The clinical this website diagnosis and classification of diabetes have inherent uncertainties that compromise the definition of its onset and the differentiation of its severity stages. A fuzzy system could improve the precision of the diagnosis and classification of diabetic neuropathy because it takes those uncertainties into account and combines different assessment methods. Here, we investigated how plantar pressure abnormalities evolve throughout different severity stages of diabetic polyneuropathy (absent, n = 38; mild, n = 20; moderate,

n = 47; severe, n = 24). Pressure distribution was analysed over five areas while patients walked barefoot. Patients with mild neuropathy displayed an increase in pressure-time integral at the forefoot and a lower peak pressure at the heel. The peak and pressure-time integral under the forefoot and heel were aggravated in later stages of the disease (moderate and severe) compared with early stages of the disease (absent and mild). In the severe group, lower pressures at the

lateral forefoot and hallux were observed, which could be related to symptoms that develop with the aggravation Z-VAD-FMK of neuropathy: atrophy of the intrinsic foot muscles, reduction of distal muscle activity, and joint stiffness. Although there were clear alterations over the forefoot and in a number of plantar areas with higher pressures within each severity stage, they did not follow the aggravation evolution of neuropathy classified by the fuzzy model.
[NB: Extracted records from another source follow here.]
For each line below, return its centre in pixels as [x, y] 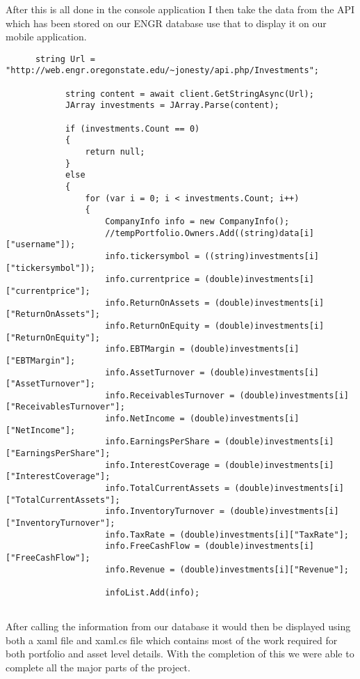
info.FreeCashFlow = [153, 546]
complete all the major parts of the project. [98, 668]
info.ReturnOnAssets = [157, 303]
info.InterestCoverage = [162, 465]
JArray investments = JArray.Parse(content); [172, 106]
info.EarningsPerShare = [162, 442]
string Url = [65, 59]
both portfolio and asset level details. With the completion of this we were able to [180, 654]

Based on these results, therapeutic interventions should begin in Dorsomorphin the early stages of this disease to prevent further consequences

of the disease. (C) 2014 Elsevier B.V. All rights reserved.”
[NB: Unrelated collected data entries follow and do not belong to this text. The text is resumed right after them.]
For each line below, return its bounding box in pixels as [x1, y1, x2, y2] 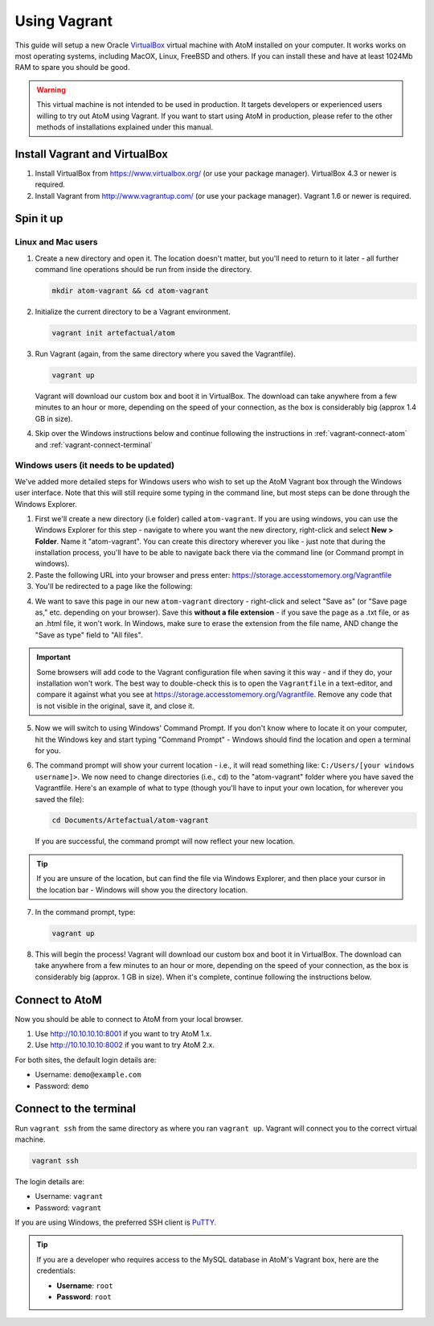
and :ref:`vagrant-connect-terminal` [35, 439, 153, 450]
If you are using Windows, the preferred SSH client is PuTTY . [14, 1217, 217, 1227]
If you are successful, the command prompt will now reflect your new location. [35, 837, 295, 846]
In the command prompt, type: [35, 908, 136, 917]
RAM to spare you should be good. [14, 63, 130, 72]
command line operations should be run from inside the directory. [35, 265, 252, 274]
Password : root [56, 1292, 112, 1302]
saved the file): [35, 794, 84, 804]

“Aerobic methane-oxidizing bacteria (MOB) use a restricted substrate range, yet 430 species-equivalent operational taxonomical units (OTUs) are found in one paddy soil. How these OTUs physically share their microhabitat is unknown. Here we highly resolved the vertical distribution of MOB and their activity. Using microcosms and cryosectioning, we sub-sampled the top 3-mm of a water-saturated soil at near in situ conditions in 100-mu m steps. We assessed the community structure and activity using the particulate methane monooxygenase gene pmoA as a functional and phylogenetic marker by terminal restriction fragment length polymorphism (t-RFLP), a pmoA-specific diagnostic microarray, and cloning and sequencing. pmoA genes and transcripts were quantified using competitive reverse transcriptase PCR combined with t-RFLP. Only a subset of the methanotroph community was active. Oxygen microprofiles showed that 89% of total respiration was confined to a 0.67-mm-thick zone immediately above the oxic-anoxic interface, most probably driven by methane oxidation.